● YOUR ASSIGNMENT
Read the data, and whenever a line holds the word "soybean", report that line.
_ _ _
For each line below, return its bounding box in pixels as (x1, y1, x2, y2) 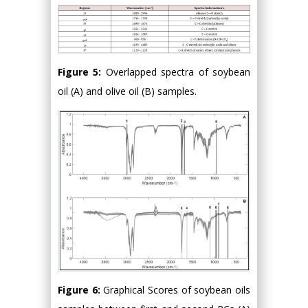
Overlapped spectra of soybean (105, 65, 251, 79)
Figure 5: (58, 65, 106, 79)
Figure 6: (58, 283, 104, 297)
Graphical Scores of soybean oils (103, 283, 251, 297)
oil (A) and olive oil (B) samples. (58, 85, 197, 98)
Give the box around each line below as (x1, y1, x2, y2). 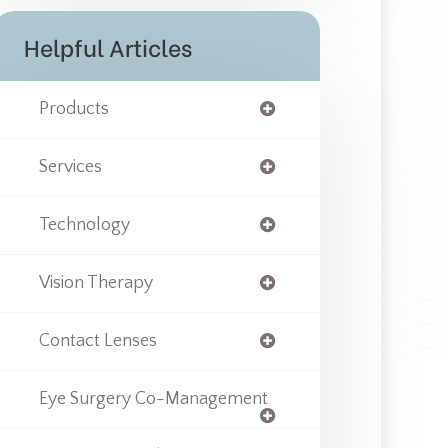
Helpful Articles (23, 29, 192, 63)
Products (38, 99, 109, 119)
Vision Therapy (38, 273, 153, 293)
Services (38, 157, 102, 177)
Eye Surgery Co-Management (38, 389, 268, 409)
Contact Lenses (38, 331, 157, 351)
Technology (38, 215, 130, 235)
_ _ _
● COMPLETED EXERCISE
Overlapped spectra of soybean (105, 65, 251, 79)
Graphical Scores of soybean oils (103, 283, 251, 297)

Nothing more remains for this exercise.